#### Work required
In the data below, find every line with the word "Food" and copy it.

#### Stored items from a collection
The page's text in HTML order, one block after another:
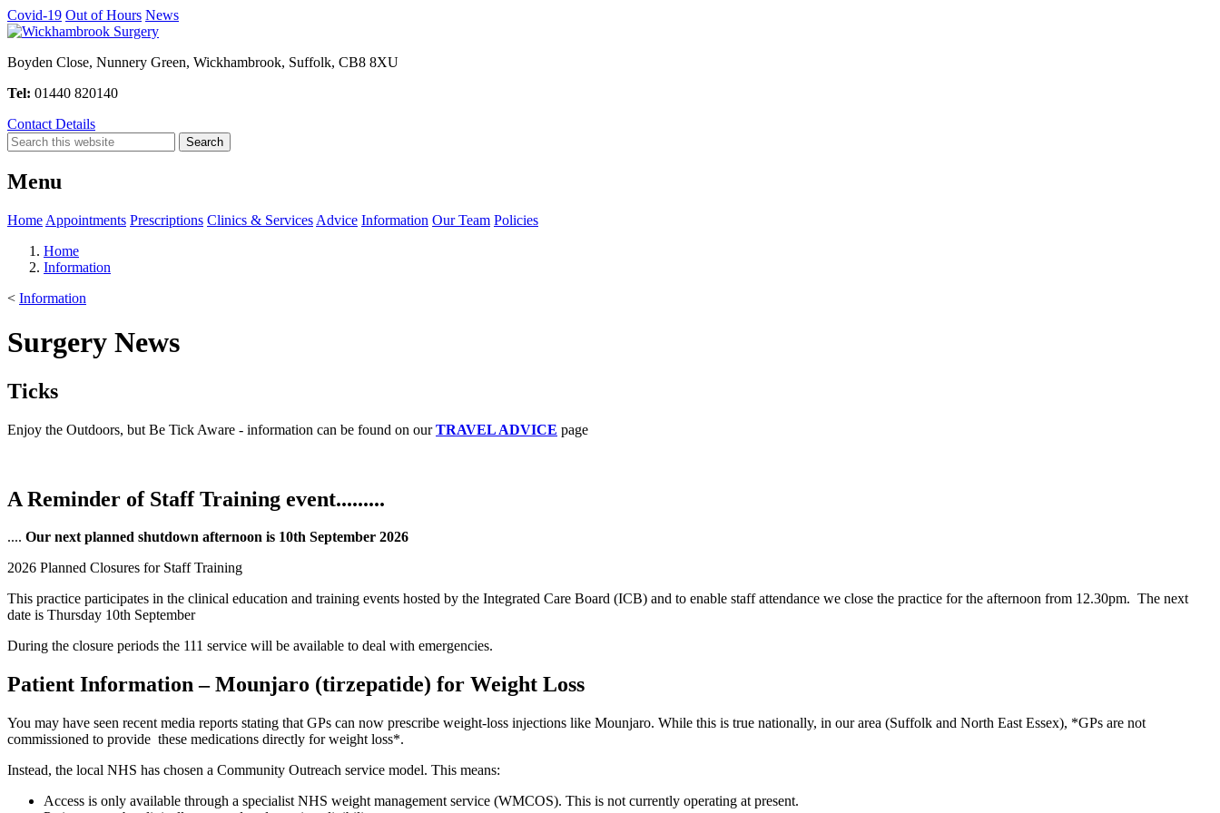
Covid-19 Out of Hours News
Boyden Close, Nunnery Green, Wickhambrook, Suffolk, CB8 8XU
Tel: 01440 820140
Contact Details
Menu
Home Appointments Prescriptions Clinics & Services Advice Information Our Team Policies
Home
Information
< Information
Surgery News
Ticks
Enjoy the Outdoors, but Be Tick Aware - information can be found on ourTRAVEL ADVICE page
A Reminder of Staff Training event.........
.... Our next planned shutdown afternoon is 10th September 2026
2026 Planned Closures for Staff Training
This practice participates in the clinical education and training events hosted by the Integrated Care Board (ICB) and to enable staff attendance we close the practice for the afternoon from 12.30pm. The next
date is Thursday 10th September
During the closure periods the 111 service will be available to deal with emergencies.
Patient Information – Mounjaro (tirzepatide) for Weight Loss
You may have seen recent media reports stating that GPs can now prescribe weight-loss injections like Mounjaro. While this is true nationally, in our area (Suffolk and North East Essex), *GPs are not
commissioned to provide these medications directly for weight loss*.
Instead, the local NHS has chosen a Community Outreach service model. This means:
Access is only available through a specialist NHS weight management service (WMCOS). This is not currently operating at present.
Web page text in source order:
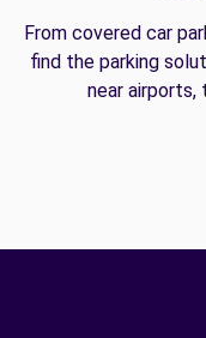
From covered car
find the parking
near airports,
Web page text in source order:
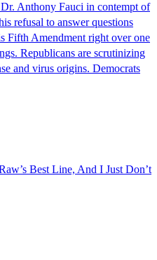
Anthony Fauci in contempt of
refusal to answer questions
Fifth Amendment right over one
Republicans are scrutinizing
and virus origins. Democrats
Best Line, And I Just Don’t
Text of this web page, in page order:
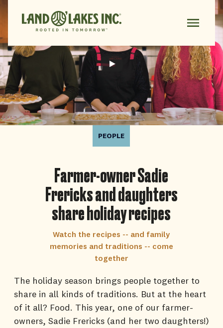
PEOPLE
Farmer-owner Sadie
Frericks and daughters
share holiday recipes
Watch the recipes -- and family
memories and traditions -- come
together
The holiday season brings people together to
share in all kinds of traditions. But at the heart
of it all? Food. This year, one of our farmer-
owners, Sadie Frericks (and her two daughters!)
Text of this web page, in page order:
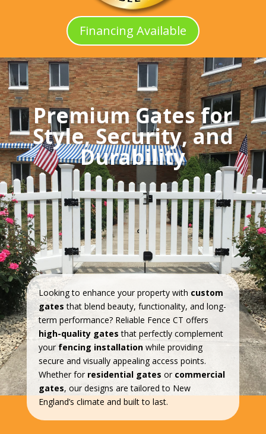
Financing Available
Premium Gates for
Style, Security, and
Durability
Looking to enhance your property with custom
gates that blend beauty, functionality, and long-
term performance? Reliable Fence CT offers
high-quality gates that perfectly complement
your fencing installationwhile providing
secure and visually appealing access points.
Whether for residential gates or commercial
gates, our designs are tailored to New
England’s climate and built to last.
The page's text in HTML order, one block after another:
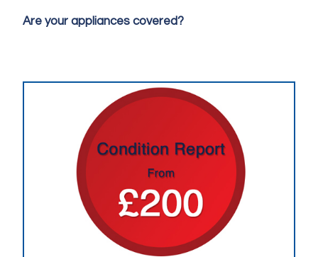
Are your appliances covered?
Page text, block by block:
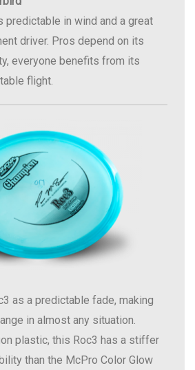
predictable in wind and a great
driver. Pros depend on its
everyone benefits from its
flight.
as a predictable fade, making
in almost any situation.
plastic, this Roc3 has a stiffer
than the McPro Color Glow
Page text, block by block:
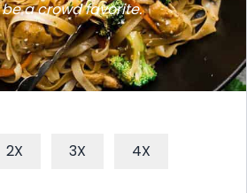
a crowd favorite.
2X 3X 4X
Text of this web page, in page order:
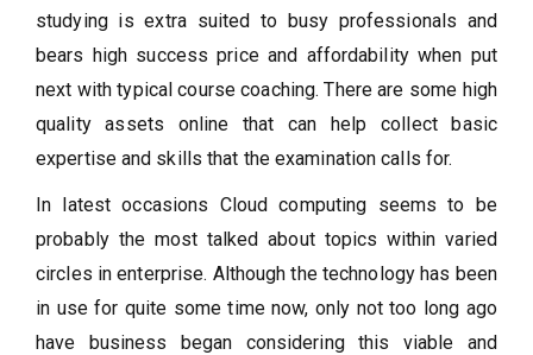
studying is extra suited to busy professionals and
bears high success price and affordability when put
next with typical course coaching. There are some high
quality assets online that can help collect basic
expertise and skills that the examination calls for.
In latest occasions Cloud computing seems to be
probably the most talked about topics within varied
circles in enterprise. Although the technology has been
in use for quite some time now, only not too long ago
have business began considering this viable and
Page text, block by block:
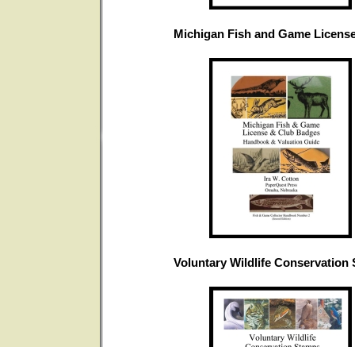
Michigan Fish and Game
Voluntary Wildlife Conservation
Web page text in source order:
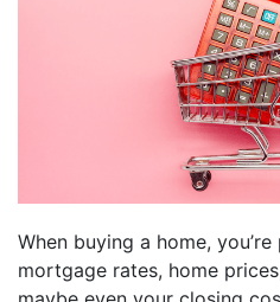
When buying a home,
mortgage rates, home
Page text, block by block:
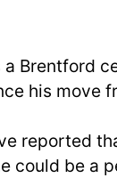
a Brentford
his move
reported
could be a
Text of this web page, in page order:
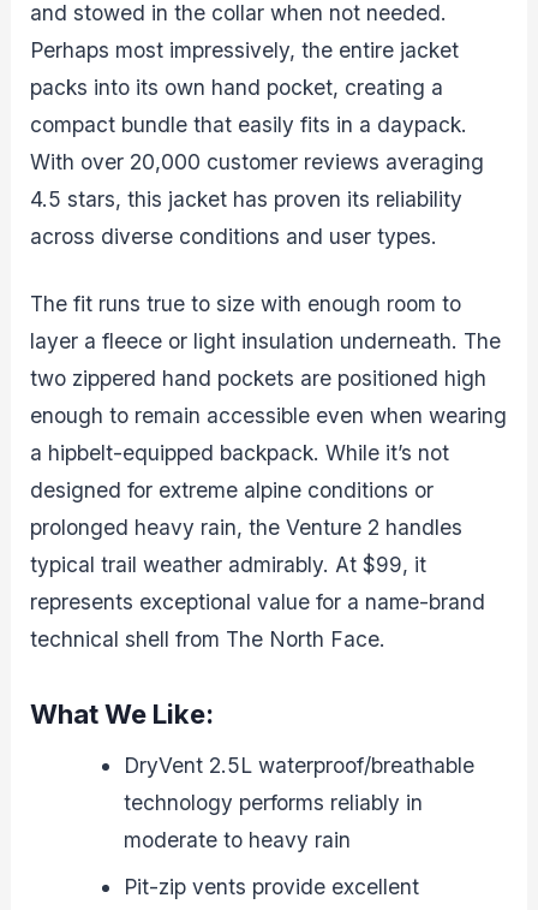
and stowed in the collar when not needed.
Perhaps most impressively, the entire jacket
packs into its own hand pocket, creating a
compact bundle that easily fits in a daypack.
With over 20,000 customer reviews averaging
4.5 stars, this jacket has proven its reliability
across diverse conditions and user types.
The fit runs true to size with enough room to
layer a fleece or light insulation underneath. The
two zippered hand pockets are positioned high
enough to remain accessible even when wearing
a hipbelt-equipped backpack. While it’s not
designed for extreme alpine conditions or
prolonged heavy rain, the Venture 2 handles
typical trail weather admirably. At $99, it
represents exceptional value for a name-brand
technical shell from The North Face.
What We Like:
DryVent 2.5L waterproof/breathable
technology performs reliably in
moderate to heavy rain
Pit-zip vents provide excellent
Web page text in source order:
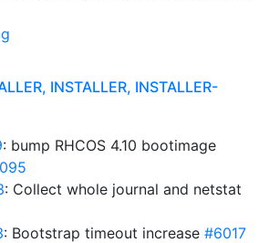
INSTALLER, INSTALLER-
: bump RHCOS 4.10 bootimage
: Collect whole journal and netstat
: Bootstrap timeout increase #6017
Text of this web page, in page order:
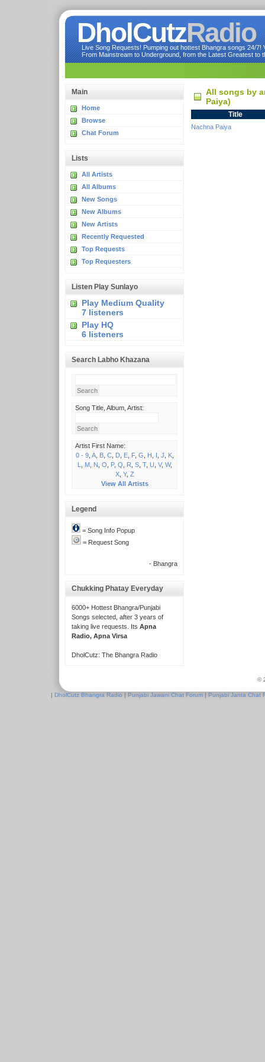
DholCutzRadio
Live Song Requests! Pumping out hottest Bhangra songs 24/
From Mainstream to Underground, from the Latest Greatest to
Main
Home
Browse
Chat Forum
Lists
All Artists
All Albums
New Songs
New Albums
New Artists
Recently Requested
Top Requests
Top Requesters
Listen Play Sunlayo
Play Medium Quality
7 listeners
Play HQ
6 listeners
Search Labho Khazana
Song Title, Album, Artist:
Artist First Name:
0 - 9, A, B, C, D, E, F, G H I J K,
L
M, N O P, Q R S, T, U V, W,
X, Y, Z
View All Artists
Legend
= Song Info Popup
= Request Song
- Bhangra
Chukking Phatay Everyday
6000+ Hottest Bhangra/Punjabi
Songs selected, after 3 years of
taking live requests. Its Apna
Radio, Apna Virsa
DholCutz: The Bhangra Radio
All songs by
Paiya)
Title
Nachna Paiya
©
| DholCutz Bhangra Radio | Punjabi Jawani Chat Forum | Punjabi Janta Chat
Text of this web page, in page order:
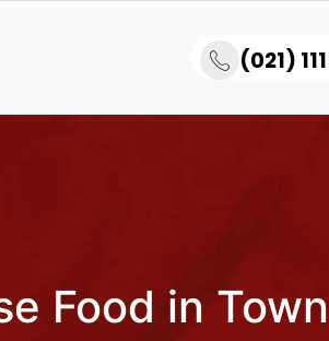
(021)
Food in
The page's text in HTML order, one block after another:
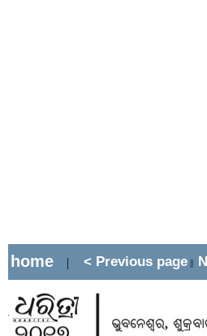
home | < Previous page ||
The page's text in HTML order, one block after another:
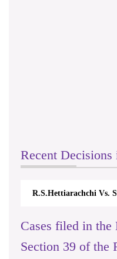
Recent
R.S.Hettiarachchi Vs.
Cases filed in the
Section 39 of the
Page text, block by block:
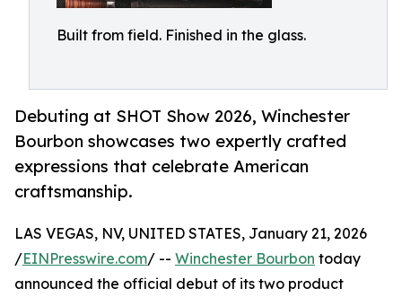
Built from field. Finished in the glass.
Debuting at SHOT Show 2026, Winchester
Bourbon showcases two expertly crafted
expressions that celebrate American
craftsmanship.
LAS VEGAS, NV, UNITED STATES, January 21, 2026
/EINPresswire.com/ -- Winchester Bourbon today
announced the official debut of its two product
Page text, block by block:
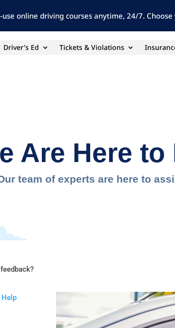
use online driving courses anytime, 24/7.
Driver’s Ed Tickets & Violations
Are Here to
team of experts are here to
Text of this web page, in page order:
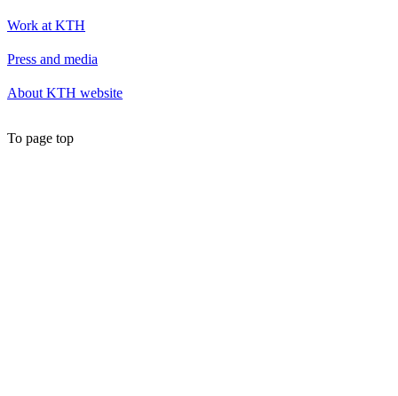
Work at KTH
Press and media
About KTH website
To page top
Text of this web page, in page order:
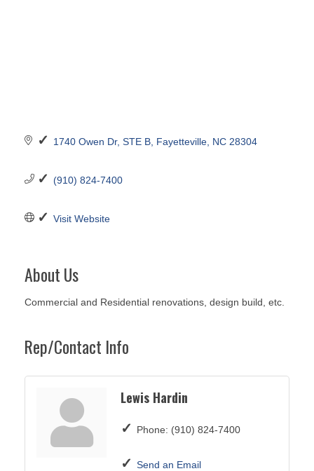
1740 Owen Dr STE B Fayetteville NC 28304
(910) 824-7400
Visit Website
About Us
Commercial and Residential renovations, design build, etc.
Rep/Contact Info
Lewis Hardin
Phone: (910) 824-7400
Send an Email
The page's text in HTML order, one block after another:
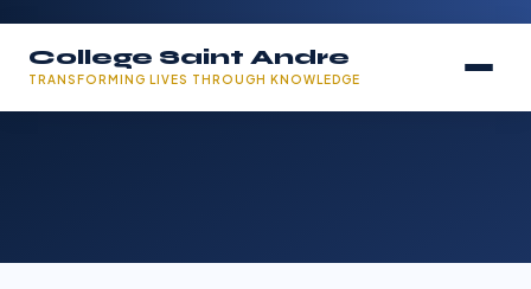
College Saint Andre
TRANSFORMING LIVES THROUGH KNOWLEDGE
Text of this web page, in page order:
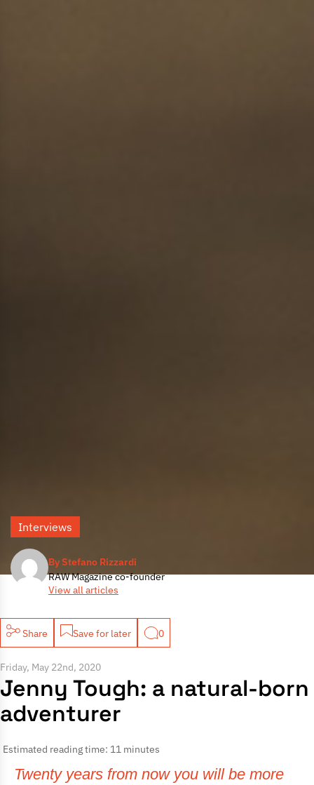
By Stefano Rizzardi
RAW Magazine co-founder
View all articles
Interviews
Share Save for later 0
Friday, May 22nd, 2020
Jenny Tough: a natural-born
adventurer
Estimated reading time: 11 minutes
Twenty years from now you will be more
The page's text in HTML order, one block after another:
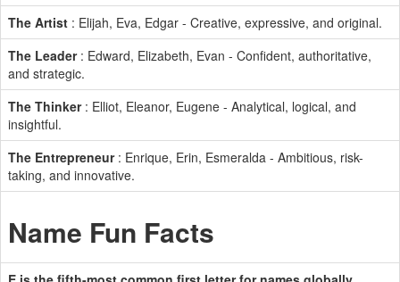
The Artist : Elijah, Eva, Edgar - Creative, expressive, and original.
The Leader: Edward, Elizabeth, Evan - Confident, authoritative,
and strategic.
The Thinker: Elliot, Eleanor, Eugene - Analytical, logical, and
insightful.
The Entrepreneur: Enrique, Erin, Esmeralda - Ambitious, risk-
taking, and innovative.
Name Fun Facts
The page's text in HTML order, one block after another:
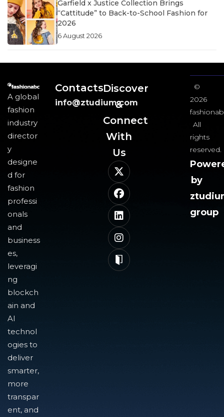
Garfield x Justice Collection Brings
“Cattitude” to Back-to-School Fashion for
2026
6 August 2026
A global
fashion
industry
director
y
designe
d for
fashion
professi
onals
and
business
es,
leveragi
ng
blockch
ain and
AI
technol
ogies to
deliver
smarter,
more
transpar
ent, and
Contacts
info@ztudium.com
Discover
&
Connect
With
Us​
©
2026
All
rights
reserved.
by
group
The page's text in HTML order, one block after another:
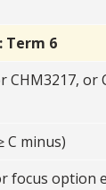
Term 6
CHM3217, or
C minus)
focus option
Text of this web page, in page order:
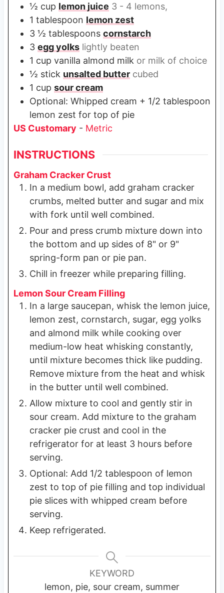
½ cup lemon juice 3 - 4 lemons,
1 tablespoon lemon zest
3 ½ tablespoons cornstarch
3 egg yolks lightly beaten
1 cup vanilla almond milk or milk of choice
½ stick unsalted butter cubed
1 cup sour cream
Optional: Whipped cream + 1/2 tablespoon
lemon zest for top of pie
US Customary - Metric
INSTRUCTIONS
Graham Cracker Crust
In a medium bowl, add graham cracker
crumbs, melted butter and sugar and mix
with fork until well combined.
Pour and press crumb mixture down into
the bottom and up sides of 8" or 9"
spring-form pan or pie pan.
Chill in freezer while preparing filling.
Lemon Sour Cream Filling
In a large saucepan, whisk the lemon juice,
lemon zest, cornstarch, sugar, egg yolks
and almond milk while cooking over
medium-low heat whisking constantly,
until mixture becomes thick like pudding.
Remove mixture from the heat and whisk
in the butter until well combined.
Allow mixture to cool and gently stir in
sour cream. Add mixture to the graham
cracker pie crust and cool in the
refrigerator for at least 3 hours before
serving.
Optional: Add 1/2 tablespoon of lemon
zest to top of pie filling and top individual
pie slices with whipped cream before
serving.
Keep refrigerated.
KEYWORD
lemon, pie, sour cream, summer
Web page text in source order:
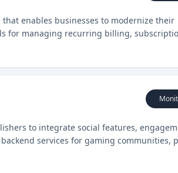
enables businesses to modernize their
for managing recurring billing,
to integrate social features,
services for gaming communities,
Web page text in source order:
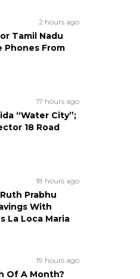
2 hours ago
Tamil Nadu
Phones From
17 hours ago
“Water City”;
18 Road
18 hours ago
Prabhu
With
La Loca Maria
19 hours ago
Of A Month?
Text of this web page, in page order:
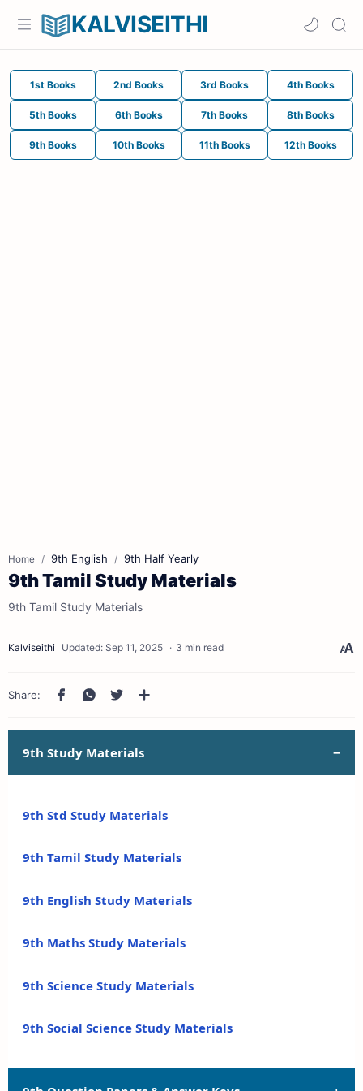
KALVISEITHI
1st Books 2nd Books 3rd Books 4th Books
5th Books 6th Books 7th Books 8th Books
9th Books 10th Books 11th Books 12th Books
Home 9th English 9th Half Yearly
9th Tamil Study Materials
9th Tamil Study Materials
3 min read
9th Study Materials
9th Std Study Materials
9th Tamil Study Materials
9th English Study Materials
9th Maths Study Materials
9th Science Study Materials
9th Social Science Study Materials
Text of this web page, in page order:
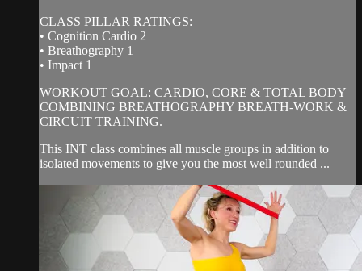
CLASS PILLAR RATINGS:
• Cognition Cardio 2
• Breathography 1
• Impact 1
WORKOUT GOAL: CARDIO, CORE & TOTAL BODY
COMBINING BREATHOGRAPHY BREATH-WORK &
CIRCUIT TRAINING.
This INT class combines all muscle groups in addition to
isolated movements to give you the most well rounded ...
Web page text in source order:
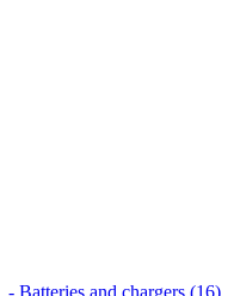
- Batteries and chargers (16)

#### Output of the task
of it all? Food. This year, one of our farmer-
Food in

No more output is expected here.